== GIVEN DATA ==
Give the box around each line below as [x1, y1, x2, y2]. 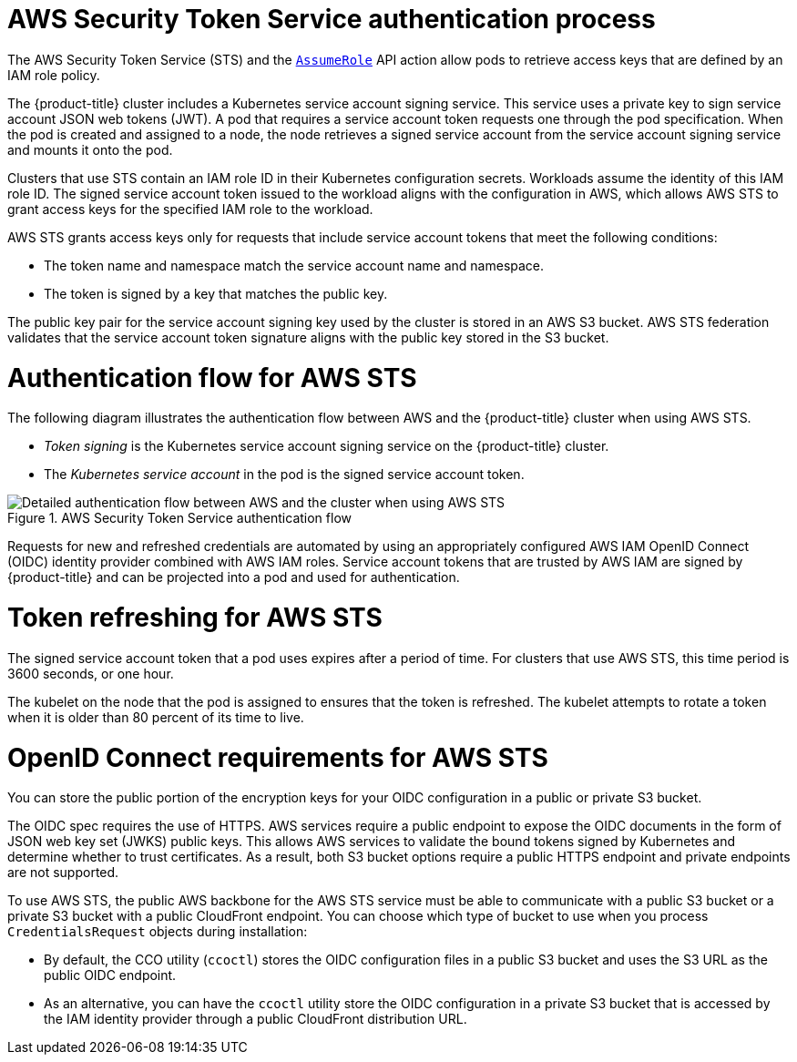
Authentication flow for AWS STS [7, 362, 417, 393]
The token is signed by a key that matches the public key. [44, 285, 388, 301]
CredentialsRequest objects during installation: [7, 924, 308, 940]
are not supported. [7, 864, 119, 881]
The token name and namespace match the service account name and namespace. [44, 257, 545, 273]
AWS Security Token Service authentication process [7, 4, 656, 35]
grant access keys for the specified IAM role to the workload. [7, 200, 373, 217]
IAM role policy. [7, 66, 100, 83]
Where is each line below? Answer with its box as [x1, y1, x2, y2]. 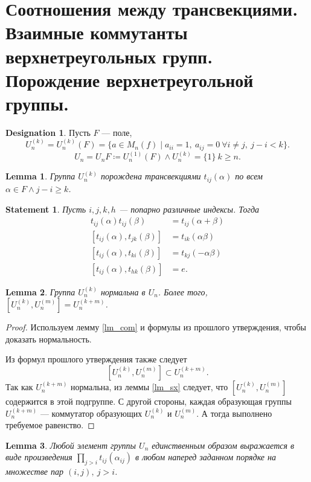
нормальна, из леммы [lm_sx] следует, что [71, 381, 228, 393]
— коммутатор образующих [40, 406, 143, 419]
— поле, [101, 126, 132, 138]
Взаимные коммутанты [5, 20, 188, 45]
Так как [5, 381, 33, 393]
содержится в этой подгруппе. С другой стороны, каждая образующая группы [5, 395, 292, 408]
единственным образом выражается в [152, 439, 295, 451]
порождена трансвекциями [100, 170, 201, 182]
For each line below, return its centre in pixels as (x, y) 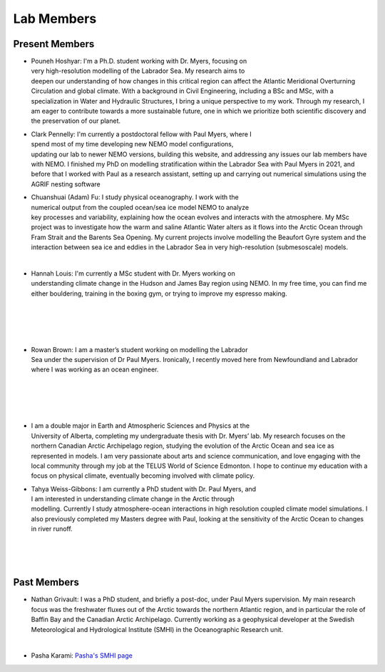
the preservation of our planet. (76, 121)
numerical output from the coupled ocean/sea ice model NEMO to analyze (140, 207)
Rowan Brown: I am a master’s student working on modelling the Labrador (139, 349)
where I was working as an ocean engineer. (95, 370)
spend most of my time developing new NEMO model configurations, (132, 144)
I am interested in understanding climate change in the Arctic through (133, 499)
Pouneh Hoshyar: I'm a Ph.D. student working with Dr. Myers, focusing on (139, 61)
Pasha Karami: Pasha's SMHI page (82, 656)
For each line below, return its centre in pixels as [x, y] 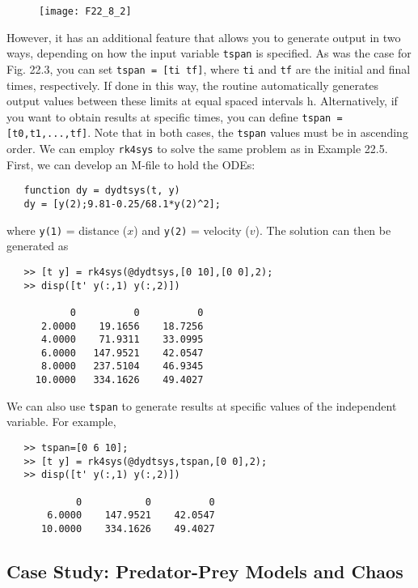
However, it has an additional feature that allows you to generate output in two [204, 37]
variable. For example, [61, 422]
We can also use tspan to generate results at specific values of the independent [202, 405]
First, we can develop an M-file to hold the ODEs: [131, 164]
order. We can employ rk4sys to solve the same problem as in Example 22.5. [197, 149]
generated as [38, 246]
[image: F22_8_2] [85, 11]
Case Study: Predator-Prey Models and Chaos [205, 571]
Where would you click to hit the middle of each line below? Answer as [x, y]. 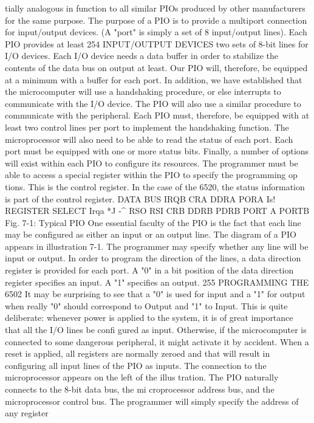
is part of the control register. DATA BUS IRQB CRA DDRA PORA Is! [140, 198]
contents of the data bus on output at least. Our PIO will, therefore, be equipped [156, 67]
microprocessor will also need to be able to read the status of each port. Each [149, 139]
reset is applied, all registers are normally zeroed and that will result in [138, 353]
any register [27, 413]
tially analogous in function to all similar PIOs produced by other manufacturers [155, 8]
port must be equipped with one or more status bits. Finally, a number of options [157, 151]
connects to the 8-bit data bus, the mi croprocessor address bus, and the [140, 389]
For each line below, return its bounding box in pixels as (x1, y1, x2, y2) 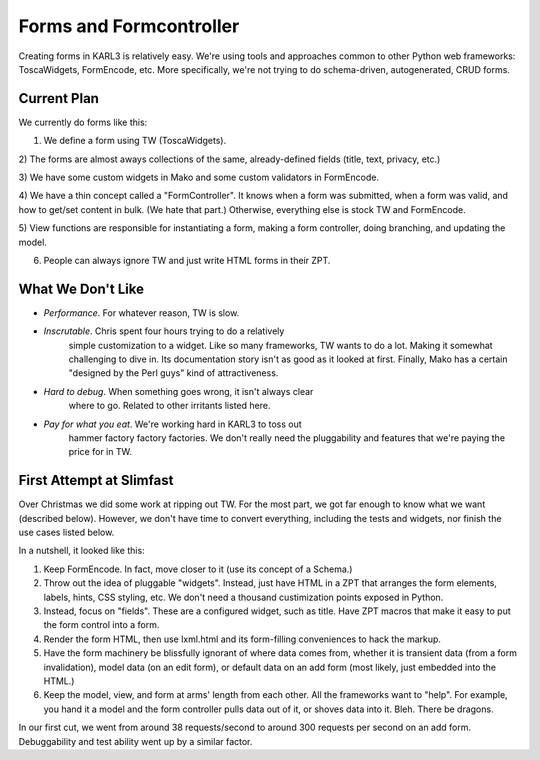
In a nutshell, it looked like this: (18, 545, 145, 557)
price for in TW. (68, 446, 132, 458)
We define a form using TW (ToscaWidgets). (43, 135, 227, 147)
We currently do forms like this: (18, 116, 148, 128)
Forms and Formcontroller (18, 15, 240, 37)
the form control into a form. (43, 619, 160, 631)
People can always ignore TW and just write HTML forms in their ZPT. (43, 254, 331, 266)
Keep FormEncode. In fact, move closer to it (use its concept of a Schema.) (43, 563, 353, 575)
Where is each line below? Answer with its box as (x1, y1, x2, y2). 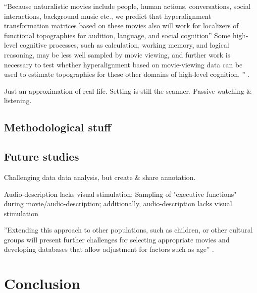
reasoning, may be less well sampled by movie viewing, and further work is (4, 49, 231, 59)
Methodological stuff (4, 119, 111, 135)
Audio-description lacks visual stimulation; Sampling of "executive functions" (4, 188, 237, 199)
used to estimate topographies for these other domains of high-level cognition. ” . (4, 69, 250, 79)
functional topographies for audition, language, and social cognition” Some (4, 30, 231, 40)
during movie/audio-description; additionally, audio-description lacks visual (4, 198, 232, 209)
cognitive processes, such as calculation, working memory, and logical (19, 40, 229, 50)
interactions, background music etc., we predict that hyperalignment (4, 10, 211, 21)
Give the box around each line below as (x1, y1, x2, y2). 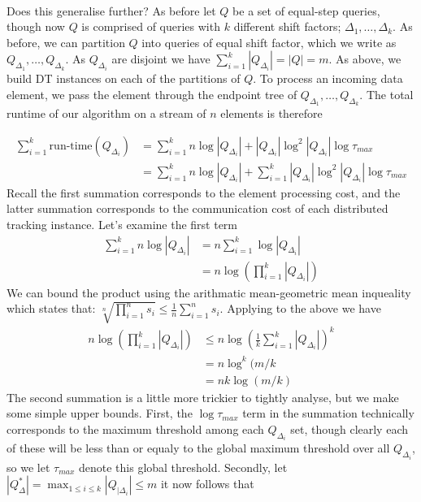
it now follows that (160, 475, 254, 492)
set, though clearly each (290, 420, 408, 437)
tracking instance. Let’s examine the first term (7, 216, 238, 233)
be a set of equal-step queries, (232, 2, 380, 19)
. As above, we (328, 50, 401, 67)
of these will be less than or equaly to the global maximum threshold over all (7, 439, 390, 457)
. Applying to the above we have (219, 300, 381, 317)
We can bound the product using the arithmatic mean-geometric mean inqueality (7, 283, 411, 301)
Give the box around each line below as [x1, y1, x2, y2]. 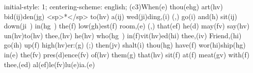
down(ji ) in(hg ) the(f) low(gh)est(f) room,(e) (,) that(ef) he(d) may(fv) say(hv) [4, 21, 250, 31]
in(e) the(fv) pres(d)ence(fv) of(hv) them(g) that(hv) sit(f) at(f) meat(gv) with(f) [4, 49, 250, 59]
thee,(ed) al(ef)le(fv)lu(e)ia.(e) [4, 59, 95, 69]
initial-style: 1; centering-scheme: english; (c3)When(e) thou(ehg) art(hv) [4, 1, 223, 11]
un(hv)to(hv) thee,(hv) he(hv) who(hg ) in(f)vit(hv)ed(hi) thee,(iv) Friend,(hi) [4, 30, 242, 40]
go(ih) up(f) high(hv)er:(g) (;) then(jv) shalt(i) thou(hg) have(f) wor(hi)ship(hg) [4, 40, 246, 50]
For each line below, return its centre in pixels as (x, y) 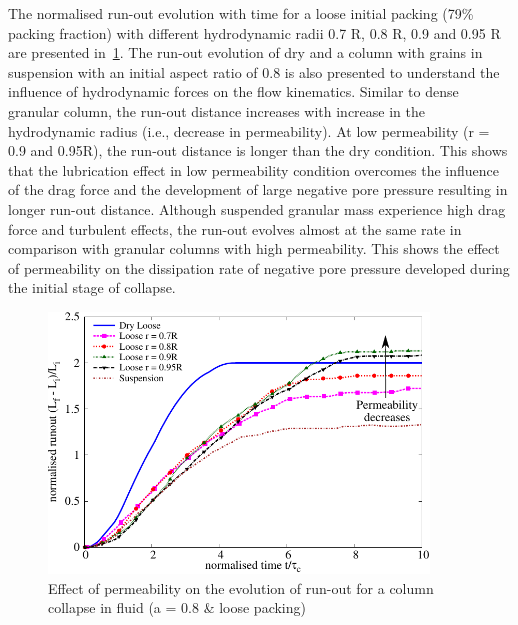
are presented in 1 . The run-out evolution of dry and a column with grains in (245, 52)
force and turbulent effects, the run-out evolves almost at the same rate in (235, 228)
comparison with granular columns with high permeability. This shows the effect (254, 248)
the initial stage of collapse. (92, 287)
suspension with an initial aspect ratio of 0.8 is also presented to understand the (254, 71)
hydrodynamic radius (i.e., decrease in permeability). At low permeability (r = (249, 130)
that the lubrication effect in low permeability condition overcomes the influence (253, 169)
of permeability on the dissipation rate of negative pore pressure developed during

== TRY IT ==
Only the lines from the start of the records to the one containing "The token name" should be repeated, exactly and with both ends kept; drop any pictures.

== EXPECTED OUTPUT ==
Give the box around each line below as [x1, y1, x2, y2]. 
Authentication flow for AWS STS [7, 362, 417, 393]
The token is signed by a key that matches the public key. [44, 285, 388, 301]
CredentialsRequest objects during installation: [7, 924, 308, 940]
are not supported. [7, 864, 119, 881]
The token name and namespace match the service account name and namespace. [44, 257, 545, 273]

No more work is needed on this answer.